Data for this task
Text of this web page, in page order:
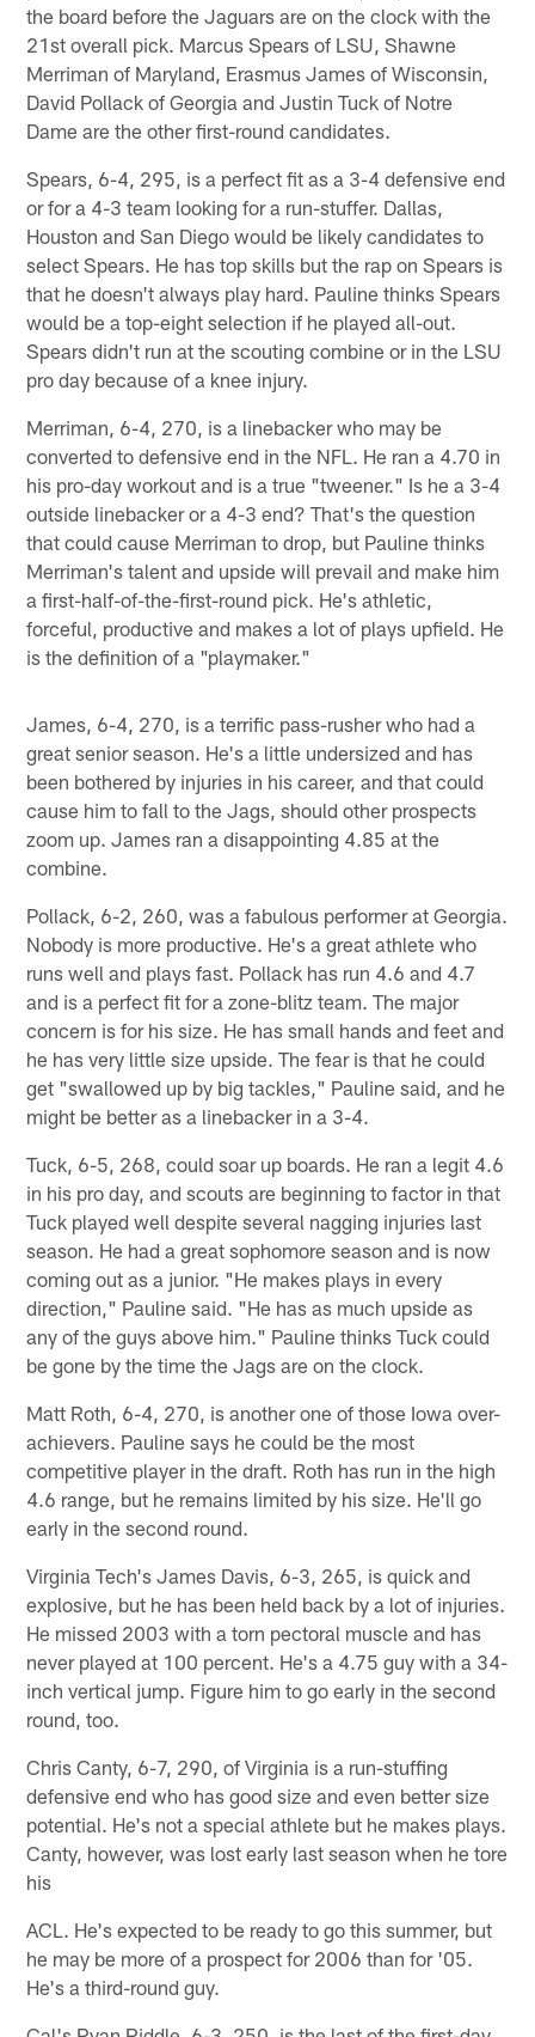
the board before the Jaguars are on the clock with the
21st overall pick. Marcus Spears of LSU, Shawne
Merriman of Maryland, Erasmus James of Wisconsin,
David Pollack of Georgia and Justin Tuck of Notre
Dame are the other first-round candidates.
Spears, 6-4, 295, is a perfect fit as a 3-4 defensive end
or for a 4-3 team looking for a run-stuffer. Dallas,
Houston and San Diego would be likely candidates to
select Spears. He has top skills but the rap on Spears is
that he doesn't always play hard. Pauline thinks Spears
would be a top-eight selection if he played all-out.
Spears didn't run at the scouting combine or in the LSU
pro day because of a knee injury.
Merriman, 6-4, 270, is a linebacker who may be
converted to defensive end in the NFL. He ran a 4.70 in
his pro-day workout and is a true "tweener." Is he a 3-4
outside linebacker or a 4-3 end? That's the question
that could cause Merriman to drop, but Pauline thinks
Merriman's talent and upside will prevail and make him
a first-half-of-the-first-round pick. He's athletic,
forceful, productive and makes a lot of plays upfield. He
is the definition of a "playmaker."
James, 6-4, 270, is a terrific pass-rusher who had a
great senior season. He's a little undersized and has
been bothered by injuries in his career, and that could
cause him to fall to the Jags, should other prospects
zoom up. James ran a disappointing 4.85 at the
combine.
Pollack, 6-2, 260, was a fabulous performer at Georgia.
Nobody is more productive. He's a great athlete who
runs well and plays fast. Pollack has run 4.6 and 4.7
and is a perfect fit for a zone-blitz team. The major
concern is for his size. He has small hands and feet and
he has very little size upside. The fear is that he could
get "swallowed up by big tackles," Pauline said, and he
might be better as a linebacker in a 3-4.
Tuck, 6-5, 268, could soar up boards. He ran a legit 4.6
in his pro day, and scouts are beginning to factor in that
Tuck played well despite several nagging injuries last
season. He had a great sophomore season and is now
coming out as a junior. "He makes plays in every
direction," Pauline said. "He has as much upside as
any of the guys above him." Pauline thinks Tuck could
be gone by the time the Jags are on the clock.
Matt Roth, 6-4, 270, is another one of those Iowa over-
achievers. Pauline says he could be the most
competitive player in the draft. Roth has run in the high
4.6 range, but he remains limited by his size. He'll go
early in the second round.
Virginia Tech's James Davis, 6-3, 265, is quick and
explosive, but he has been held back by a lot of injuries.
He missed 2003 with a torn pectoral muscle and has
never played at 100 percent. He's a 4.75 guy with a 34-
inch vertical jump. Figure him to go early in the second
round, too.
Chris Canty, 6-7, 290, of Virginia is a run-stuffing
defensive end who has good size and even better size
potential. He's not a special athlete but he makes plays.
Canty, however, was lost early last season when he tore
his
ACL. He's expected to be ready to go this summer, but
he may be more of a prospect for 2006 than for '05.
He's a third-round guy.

Action item
Please go through the listing and return each line that has "Tuck" in it.

Output below
David Pollack of Georgia and Justin Tuck of Notre
Tuck, 6-5, 268, could soar up boards. He ran a legit 4.6
Tuck played well despite several nagging injuries last
any of the guys above him." Pauline thinks Tuck could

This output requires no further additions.